*TASK ITEM*
The entries below are to be restated exactly, and their images are to be omitted.

*PROVIDED ENTRIES*
# # # # #

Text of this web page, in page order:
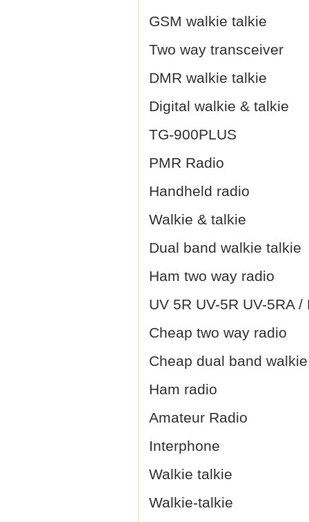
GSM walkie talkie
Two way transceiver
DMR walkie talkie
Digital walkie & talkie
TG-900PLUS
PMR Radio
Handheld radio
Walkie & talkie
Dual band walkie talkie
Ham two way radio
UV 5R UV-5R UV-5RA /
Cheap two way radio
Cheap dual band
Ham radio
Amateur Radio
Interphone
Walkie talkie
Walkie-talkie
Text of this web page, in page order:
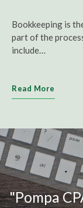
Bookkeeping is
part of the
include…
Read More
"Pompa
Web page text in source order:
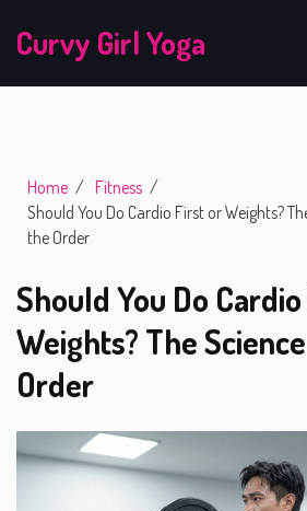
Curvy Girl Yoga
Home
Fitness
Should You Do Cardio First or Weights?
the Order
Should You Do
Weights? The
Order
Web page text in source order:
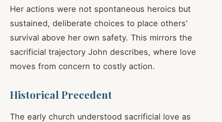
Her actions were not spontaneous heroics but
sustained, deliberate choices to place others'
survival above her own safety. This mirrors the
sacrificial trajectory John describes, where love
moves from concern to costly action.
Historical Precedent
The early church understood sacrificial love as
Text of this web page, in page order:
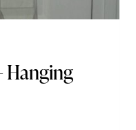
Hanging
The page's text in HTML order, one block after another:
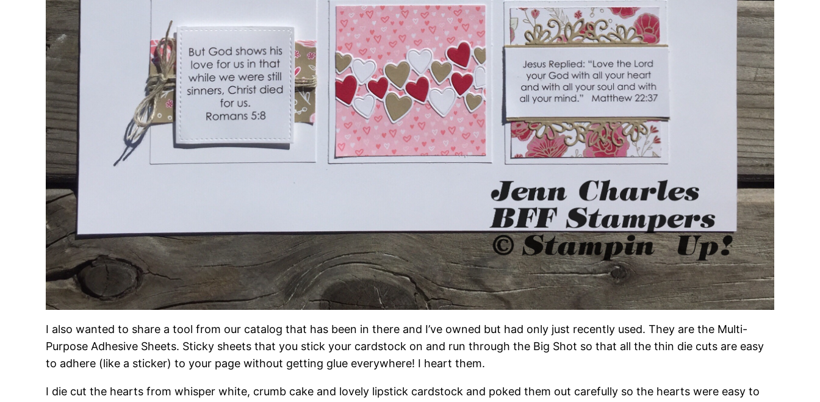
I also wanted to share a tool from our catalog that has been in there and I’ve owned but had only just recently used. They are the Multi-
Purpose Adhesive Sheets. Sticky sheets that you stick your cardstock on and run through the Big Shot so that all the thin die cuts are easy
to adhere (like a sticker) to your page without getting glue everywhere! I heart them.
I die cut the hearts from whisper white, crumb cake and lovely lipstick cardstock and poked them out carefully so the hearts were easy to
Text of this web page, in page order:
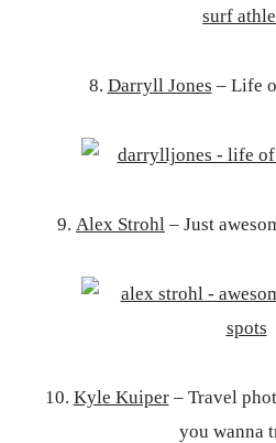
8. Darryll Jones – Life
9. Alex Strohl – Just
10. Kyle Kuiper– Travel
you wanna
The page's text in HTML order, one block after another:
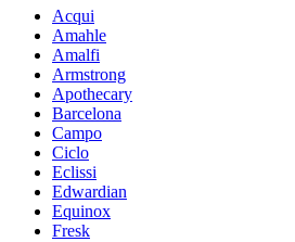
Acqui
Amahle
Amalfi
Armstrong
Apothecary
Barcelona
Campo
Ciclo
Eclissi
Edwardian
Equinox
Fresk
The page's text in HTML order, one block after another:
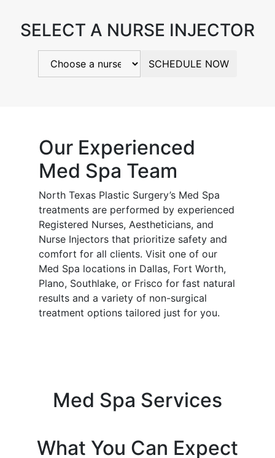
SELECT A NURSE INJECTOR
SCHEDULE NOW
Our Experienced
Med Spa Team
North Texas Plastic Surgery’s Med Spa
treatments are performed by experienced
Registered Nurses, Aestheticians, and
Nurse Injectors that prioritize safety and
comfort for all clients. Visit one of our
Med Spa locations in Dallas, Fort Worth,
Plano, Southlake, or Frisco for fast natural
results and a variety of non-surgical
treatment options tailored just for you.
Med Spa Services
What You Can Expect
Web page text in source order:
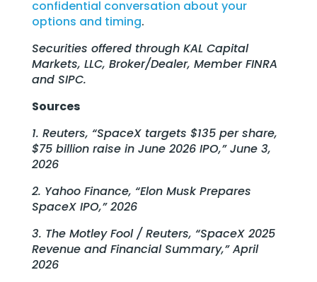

# # # # #

*WRITTEN ANSWER*
Text of this web page, in page order:
GSM walkie talkie
Two way transceiver
DMR walkie talkie
Digital walkie & talkie
TG-900PLUS
PMR Radio
Handheld radio
Walkie & talkie
Dual band walkie talkie
Ham two way radio
UV 5R UV-5R UV-5RA /
Cheap two way radio
Cheap dual band
Ham radio
Amateur Radio
Interphone
Walkie talkie
Walkie-talkie
Text of this web page, in page order:
Bookkeeping is
part of the
include…
Read More
"Pompa
Web page text in source order:
Curvy Girl Yoga
Home
Fitness
Should You Do Cardio First or Weights?
the Order
Should You Do
Weights? The
Order
Web page text in source order:
Her actions were not spontaneous heroics but
sustained, deliberate choices to place others'
survival above her own safety. This mirrors the
sacrificial trajectory John describes, where love
moves from concern to costly action.
Historical Precedent
The early church understood sacrificial love as
Text of this web page, in page order:
Hanging
The page's text in HTML order, one block after another:
I also wanted to share a tool from our catalog that has been in there and I’ve owned but had only just recently used. They are the Multi-
Purpose Adhesive Sheets. Sticky sheets that you stick your cardstock on and run through the Big Shot so that all the thin die cuts are easy
to adhere (like a sticker) to your page without getting glue everywhere! I heart them.
I die cut the hearts from whisper white, crumb cake and lovely lipstick cardstock and poked them out carefully so the hearts were easy to
Text of this web page, in page order:
8. Darryll Jones – Life
9. Alex Strohl – Just
10. Kyle Kuiper– Travel
you wanna
The page's text in HTML order, one block after another:
Acqui
Amahle
Amalfi
Armstrong
Apothecary
Barcelona
Campo
Ciclo
Eclissi
Edwardian
Equinox
Fresk
The page's text in HTML order, one block after another:
SELECT A NURSE INJECTOR
SCHEDULE NOW
Our Experienced
Med Spa Team
North Texas Plastic Surgery’s Med Spa
treatments are performed by experienced
Registered Nurses, Aestheticians, and
Nurse Injectors that prioritize safety and
comfort for all clients. Visit one of our
Med Spa locations in Dallas, Fort Worth,
Plano, Southlake, or Frisco for fast natural
results and a variety of non-surgical
treatment options tailored just for you.
Med Spa Services
What You Can Expect
Web page text in source order:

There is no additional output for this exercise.